• _About this task_
A copy is needed of each line in the records that has the word "things".

Stored items from a collection:
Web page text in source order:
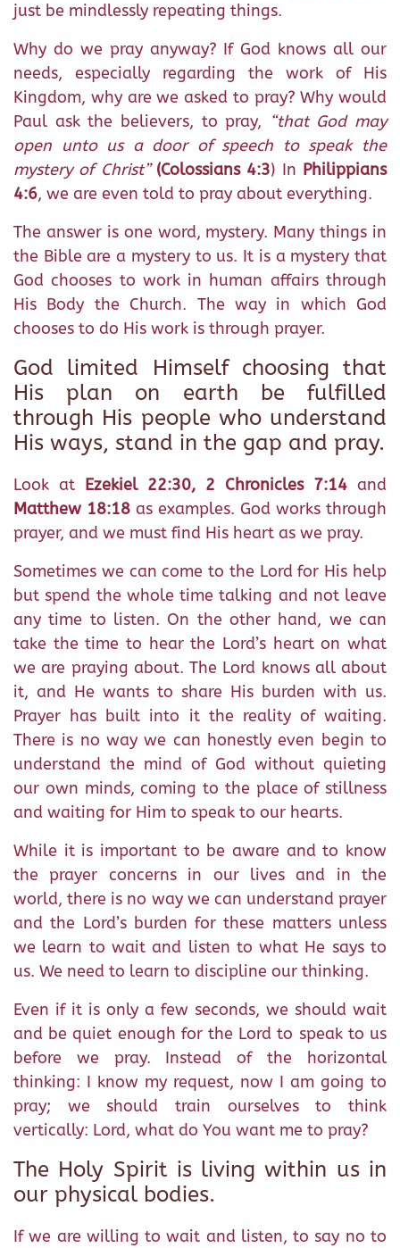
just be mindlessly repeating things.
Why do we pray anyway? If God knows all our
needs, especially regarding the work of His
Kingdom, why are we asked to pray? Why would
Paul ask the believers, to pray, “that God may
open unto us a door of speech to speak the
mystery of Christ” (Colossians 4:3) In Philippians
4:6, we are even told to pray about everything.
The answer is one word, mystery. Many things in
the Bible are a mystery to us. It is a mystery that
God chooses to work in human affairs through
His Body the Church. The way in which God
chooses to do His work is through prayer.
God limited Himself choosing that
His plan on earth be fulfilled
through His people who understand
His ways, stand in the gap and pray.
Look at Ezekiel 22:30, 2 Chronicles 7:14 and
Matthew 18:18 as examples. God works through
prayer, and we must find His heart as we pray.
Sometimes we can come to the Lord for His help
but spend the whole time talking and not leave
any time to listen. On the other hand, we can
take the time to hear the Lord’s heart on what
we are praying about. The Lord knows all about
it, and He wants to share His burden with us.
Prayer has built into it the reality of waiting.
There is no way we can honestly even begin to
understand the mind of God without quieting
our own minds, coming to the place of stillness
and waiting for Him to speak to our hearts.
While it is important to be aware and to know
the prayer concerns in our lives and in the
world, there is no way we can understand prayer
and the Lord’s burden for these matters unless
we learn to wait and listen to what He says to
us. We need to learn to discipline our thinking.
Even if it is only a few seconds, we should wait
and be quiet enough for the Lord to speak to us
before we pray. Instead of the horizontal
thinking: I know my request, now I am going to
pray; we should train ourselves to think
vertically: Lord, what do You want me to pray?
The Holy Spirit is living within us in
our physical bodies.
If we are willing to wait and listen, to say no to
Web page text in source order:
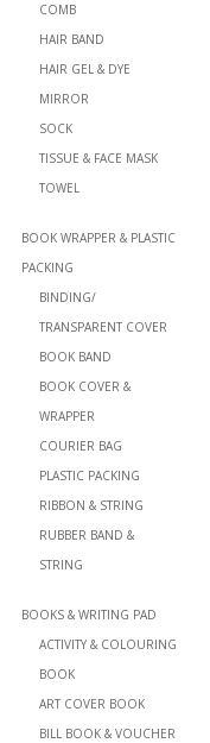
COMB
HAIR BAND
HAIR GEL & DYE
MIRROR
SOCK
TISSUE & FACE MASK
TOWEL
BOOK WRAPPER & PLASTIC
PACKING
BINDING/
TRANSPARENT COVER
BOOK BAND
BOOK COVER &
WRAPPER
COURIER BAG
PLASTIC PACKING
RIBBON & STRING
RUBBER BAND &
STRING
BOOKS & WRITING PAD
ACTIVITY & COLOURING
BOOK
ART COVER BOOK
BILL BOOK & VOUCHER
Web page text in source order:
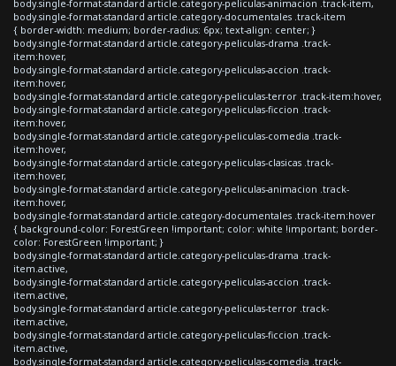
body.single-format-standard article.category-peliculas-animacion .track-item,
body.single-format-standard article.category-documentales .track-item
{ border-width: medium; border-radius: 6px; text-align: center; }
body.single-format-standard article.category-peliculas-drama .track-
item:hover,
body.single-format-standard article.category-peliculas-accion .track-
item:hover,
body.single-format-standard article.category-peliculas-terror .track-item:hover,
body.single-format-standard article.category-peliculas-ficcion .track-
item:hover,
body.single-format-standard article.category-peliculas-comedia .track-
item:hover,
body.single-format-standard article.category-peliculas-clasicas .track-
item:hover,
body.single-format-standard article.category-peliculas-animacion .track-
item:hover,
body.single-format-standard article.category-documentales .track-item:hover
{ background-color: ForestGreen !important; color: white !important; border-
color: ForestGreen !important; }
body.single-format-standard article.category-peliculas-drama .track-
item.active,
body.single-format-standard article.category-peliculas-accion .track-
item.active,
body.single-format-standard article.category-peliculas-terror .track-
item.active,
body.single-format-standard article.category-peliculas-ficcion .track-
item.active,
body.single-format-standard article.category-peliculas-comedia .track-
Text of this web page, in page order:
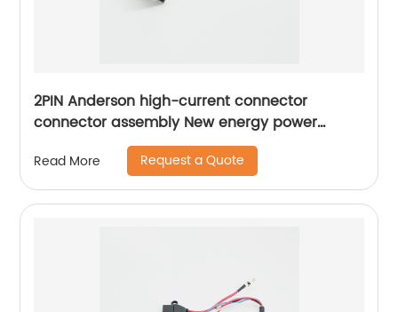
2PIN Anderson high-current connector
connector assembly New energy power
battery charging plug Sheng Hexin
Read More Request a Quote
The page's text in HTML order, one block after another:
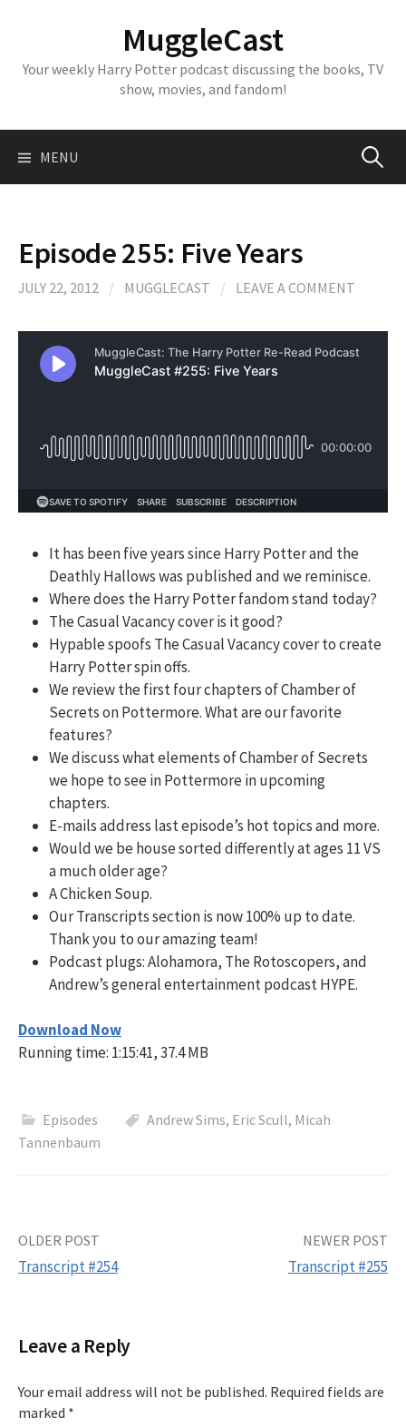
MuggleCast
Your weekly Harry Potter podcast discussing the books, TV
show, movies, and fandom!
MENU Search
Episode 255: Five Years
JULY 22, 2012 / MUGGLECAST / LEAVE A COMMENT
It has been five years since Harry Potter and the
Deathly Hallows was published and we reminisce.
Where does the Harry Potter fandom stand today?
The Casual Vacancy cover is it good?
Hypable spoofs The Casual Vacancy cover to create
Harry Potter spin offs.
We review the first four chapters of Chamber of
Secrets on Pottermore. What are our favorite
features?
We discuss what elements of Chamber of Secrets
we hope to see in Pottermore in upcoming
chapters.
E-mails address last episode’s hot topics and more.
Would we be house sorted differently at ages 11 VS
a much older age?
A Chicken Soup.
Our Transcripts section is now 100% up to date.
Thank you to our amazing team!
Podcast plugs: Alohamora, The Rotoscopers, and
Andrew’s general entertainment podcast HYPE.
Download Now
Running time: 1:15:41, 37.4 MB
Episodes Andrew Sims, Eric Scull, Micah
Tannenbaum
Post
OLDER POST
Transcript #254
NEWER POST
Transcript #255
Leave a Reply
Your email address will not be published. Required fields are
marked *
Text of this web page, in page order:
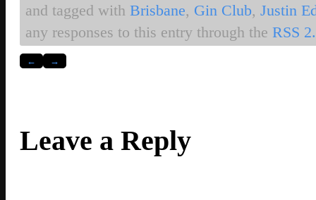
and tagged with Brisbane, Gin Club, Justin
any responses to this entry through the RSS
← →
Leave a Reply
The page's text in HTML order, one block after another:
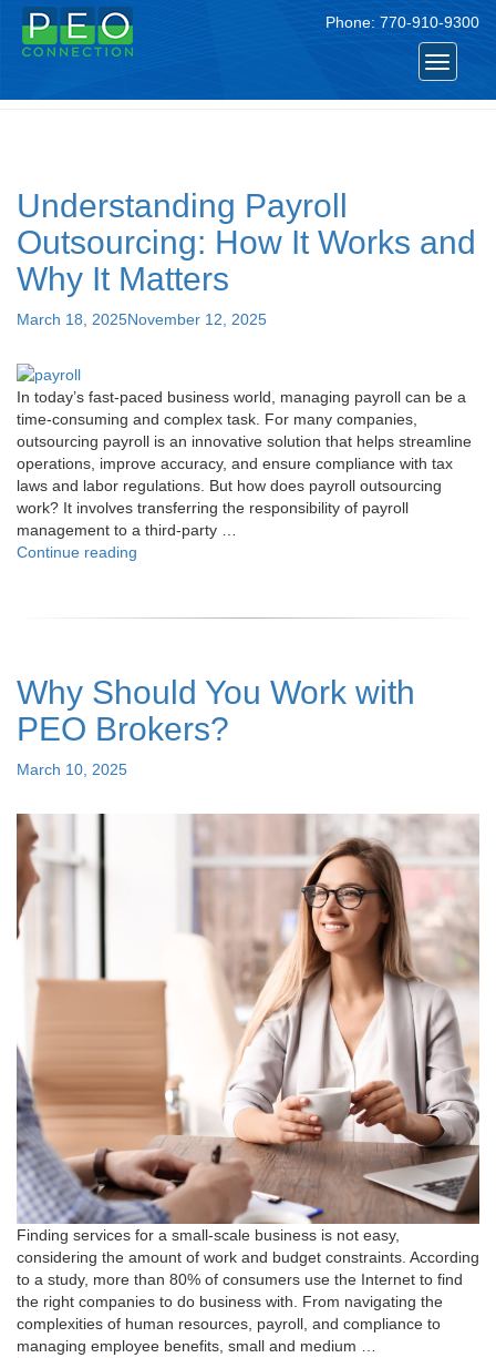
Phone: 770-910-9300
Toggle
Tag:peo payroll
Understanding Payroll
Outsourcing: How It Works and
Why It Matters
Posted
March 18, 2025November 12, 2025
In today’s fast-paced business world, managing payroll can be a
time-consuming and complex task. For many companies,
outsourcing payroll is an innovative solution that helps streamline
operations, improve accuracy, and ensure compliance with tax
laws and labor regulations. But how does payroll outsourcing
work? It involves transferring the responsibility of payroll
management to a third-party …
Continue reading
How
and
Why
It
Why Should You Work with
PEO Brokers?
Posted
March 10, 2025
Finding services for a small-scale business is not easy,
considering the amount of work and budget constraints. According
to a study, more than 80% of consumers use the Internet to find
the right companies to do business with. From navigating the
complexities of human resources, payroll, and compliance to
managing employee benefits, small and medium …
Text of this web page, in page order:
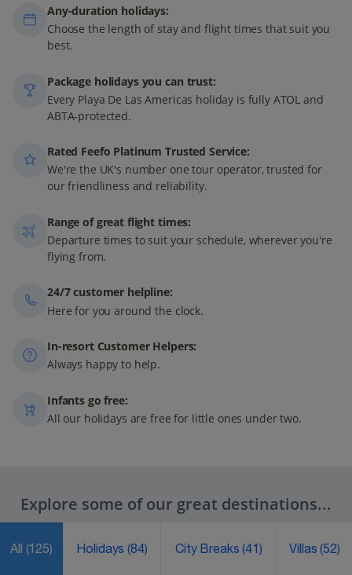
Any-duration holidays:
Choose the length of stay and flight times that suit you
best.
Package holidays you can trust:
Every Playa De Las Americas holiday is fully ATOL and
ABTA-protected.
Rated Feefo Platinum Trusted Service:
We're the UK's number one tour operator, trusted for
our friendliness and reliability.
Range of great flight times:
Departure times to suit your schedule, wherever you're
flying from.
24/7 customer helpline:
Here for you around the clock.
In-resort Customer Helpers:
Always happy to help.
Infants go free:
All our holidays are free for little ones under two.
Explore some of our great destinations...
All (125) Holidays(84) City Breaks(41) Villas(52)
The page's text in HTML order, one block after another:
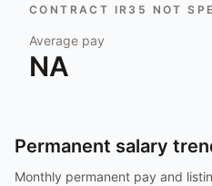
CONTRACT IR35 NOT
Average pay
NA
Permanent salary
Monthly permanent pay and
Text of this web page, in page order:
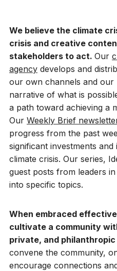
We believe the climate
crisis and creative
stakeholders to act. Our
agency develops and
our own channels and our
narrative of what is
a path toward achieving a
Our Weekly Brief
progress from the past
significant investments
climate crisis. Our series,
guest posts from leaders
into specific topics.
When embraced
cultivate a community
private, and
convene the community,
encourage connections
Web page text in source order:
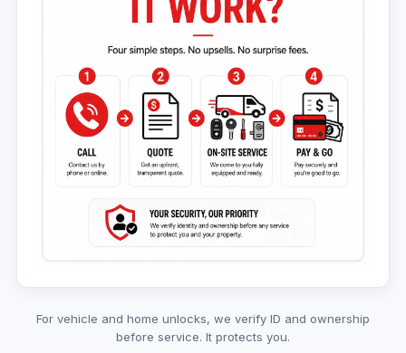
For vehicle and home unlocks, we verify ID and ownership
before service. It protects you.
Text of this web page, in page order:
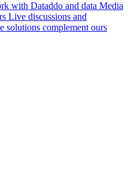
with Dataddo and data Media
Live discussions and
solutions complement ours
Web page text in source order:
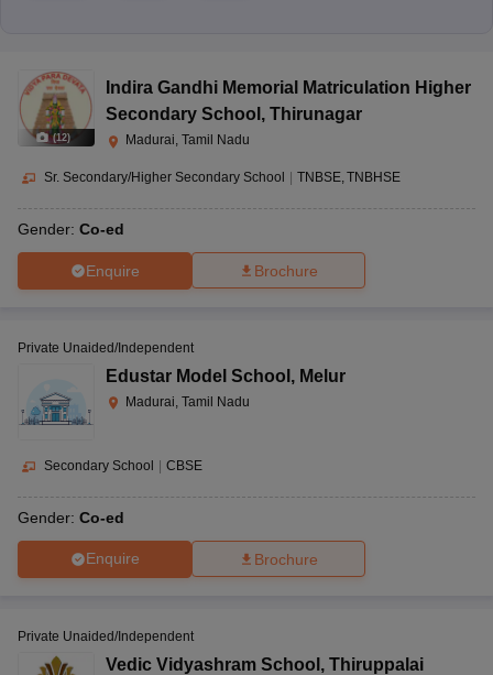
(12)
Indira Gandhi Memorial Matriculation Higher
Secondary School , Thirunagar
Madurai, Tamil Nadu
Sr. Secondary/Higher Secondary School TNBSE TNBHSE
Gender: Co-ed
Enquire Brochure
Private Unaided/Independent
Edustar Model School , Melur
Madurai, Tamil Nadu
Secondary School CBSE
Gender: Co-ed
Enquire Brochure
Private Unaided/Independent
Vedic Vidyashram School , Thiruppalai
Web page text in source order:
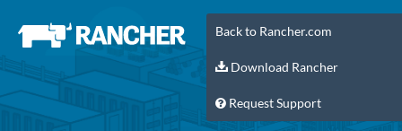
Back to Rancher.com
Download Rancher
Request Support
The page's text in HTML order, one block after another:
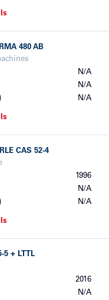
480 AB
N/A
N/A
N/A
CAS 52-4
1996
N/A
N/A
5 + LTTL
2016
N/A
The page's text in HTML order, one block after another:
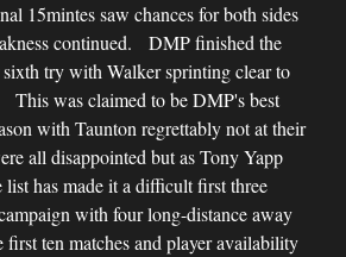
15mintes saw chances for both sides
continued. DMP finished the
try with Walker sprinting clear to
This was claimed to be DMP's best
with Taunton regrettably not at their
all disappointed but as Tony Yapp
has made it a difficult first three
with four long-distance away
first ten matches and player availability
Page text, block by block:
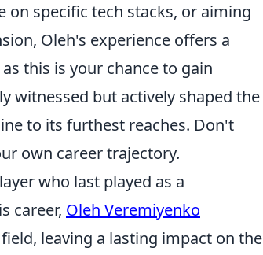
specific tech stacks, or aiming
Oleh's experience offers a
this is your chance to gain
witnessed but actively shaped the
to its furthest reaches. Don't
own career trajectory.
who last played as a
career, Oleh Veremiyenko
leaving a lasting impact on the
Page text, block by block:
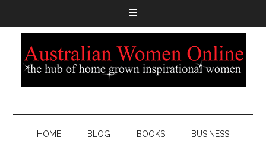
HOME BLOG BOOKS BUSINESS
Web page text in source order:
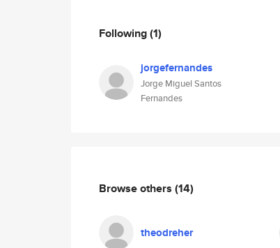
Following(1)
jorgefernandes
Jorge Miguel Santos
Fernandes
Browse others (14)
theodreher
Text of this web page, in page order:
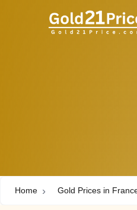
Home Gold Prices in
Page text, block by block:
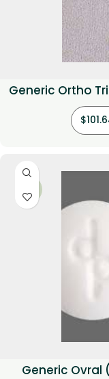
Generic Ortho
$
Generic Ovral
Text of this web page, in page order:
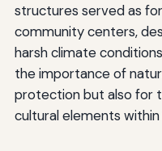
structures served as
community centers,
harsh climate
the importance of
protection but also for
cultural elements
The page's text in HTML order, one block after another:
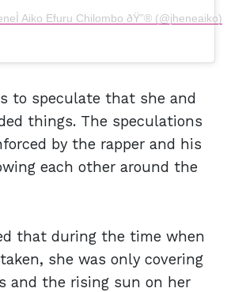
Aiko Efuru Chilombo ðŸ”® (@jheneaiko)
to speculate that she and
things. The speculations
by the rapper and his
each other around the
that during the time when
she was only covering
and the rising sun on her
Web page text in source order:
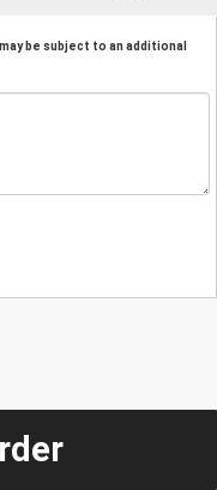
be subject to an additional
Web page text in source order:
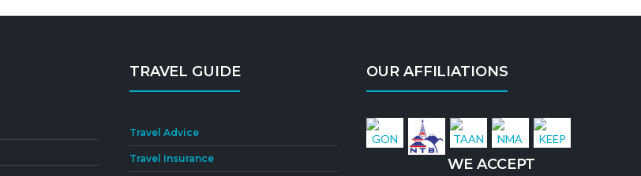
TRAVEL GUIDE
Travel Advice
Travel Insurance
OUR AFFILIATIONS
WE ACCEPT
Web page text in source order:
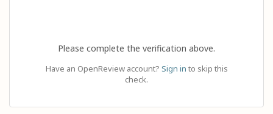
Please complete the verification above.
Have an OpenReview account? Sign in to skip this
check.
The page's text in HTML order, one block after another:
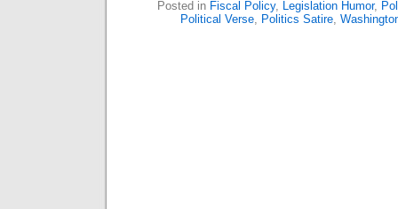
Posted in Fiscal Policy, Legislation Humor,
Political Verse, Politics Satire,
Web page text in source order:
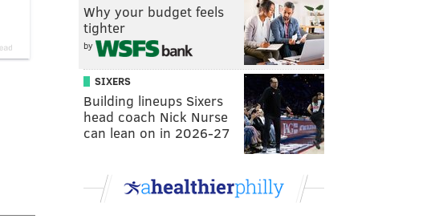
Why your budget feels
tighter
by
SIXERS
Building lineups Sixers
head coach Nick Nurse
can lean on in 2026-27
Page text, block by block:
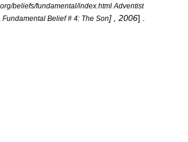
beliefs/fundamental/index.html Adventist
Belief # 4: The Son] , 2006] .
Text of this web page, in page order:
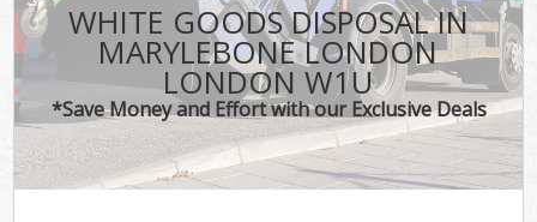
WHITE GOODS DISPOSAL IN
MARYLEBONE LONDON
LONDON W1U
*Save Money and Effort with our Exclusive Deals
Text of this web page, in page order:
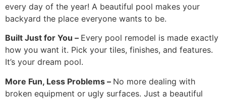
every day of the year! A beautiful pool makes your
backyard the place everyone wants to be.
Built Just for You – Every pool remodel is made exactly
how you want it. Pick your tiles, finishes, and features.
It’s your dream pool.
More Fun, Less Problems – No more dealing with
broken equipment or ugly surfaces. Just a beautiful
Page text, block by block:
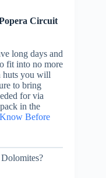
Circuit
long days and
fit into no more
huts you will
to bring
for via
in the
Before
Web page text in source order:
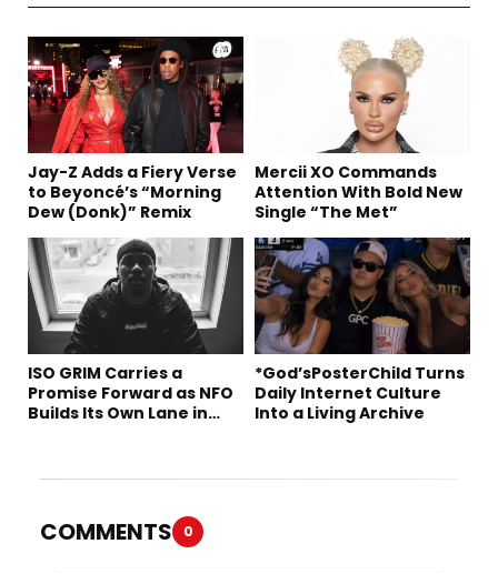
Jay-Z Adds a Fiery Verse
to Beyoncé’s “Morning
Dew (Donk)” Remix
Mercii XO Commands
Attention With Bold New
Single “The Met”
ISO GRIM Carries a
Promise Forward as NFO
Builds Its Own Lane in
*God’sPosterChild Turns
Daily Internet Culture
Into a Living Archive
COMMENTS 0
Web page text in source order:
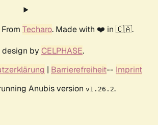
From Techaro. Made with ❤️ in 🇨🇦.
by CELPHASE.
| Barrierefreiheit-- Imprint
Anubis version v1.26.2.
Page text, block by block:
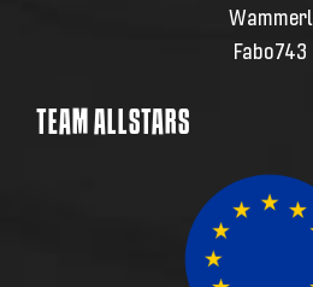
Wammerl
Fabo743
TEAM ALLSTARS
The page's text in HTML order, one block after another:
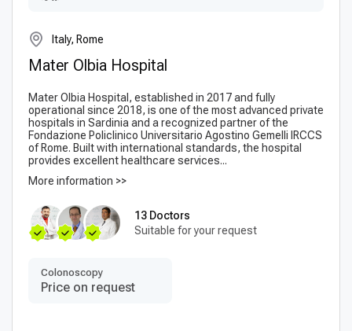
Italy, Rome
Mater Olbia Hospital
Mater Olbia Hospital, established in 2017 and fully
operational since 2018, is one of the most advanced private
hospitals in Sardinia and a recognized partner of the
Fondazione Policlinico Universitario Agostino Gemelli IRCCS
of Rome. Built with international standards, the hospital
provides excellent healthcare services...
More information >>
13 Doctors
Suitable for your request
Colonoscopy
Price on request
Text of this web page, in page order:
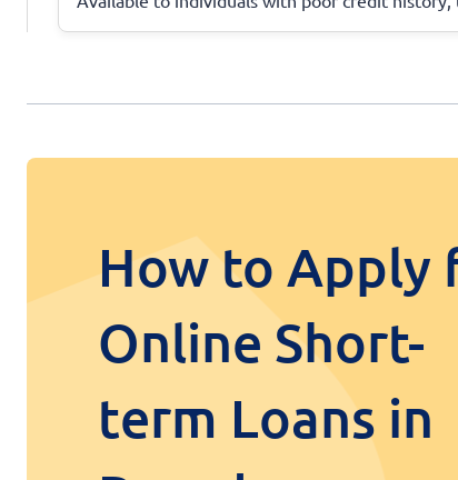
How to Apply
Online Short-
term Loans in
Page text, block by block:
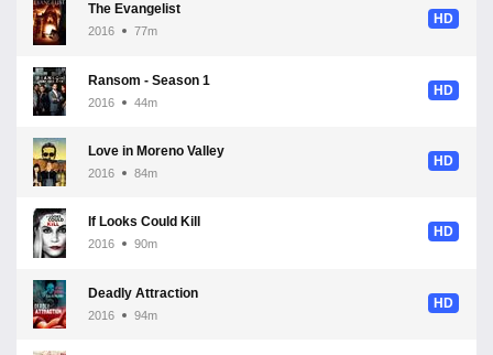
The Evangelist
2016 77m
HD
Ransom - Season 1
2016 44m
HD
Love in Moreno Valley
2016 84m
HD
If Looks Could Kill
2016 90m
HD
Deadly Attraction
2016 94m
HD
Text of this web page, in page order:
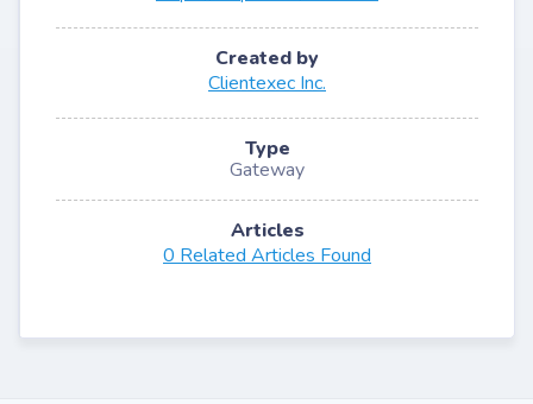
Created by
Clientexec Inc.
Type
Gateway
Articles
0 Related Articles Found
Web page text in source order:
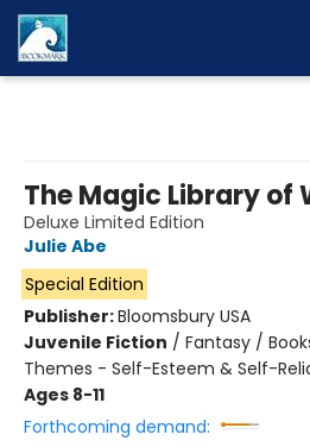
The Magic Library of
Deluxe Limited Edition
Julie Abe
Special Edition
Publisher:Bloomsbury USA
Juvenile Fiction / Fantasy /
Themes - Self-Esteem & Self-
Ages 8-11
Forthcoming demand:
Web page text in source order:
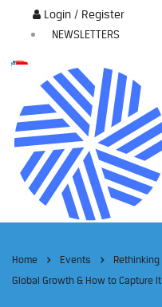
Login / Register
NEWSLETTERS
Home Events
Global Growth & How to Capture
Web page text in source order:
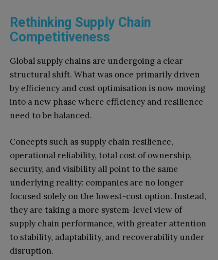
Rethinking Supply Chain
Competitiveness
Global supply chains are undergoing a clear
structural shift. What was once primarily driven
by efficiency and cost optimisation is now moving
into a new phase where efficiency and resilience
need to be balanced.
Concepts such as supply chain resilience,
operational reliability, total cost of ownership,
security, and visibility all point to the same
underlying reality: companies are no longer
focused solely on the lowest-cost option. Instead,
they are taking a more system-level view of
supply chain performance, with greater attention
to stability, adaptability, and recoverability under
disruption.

• _Task solution_
just be mindlessly repeating things.
The answer is one word, mystery. Many things in
things. The speculations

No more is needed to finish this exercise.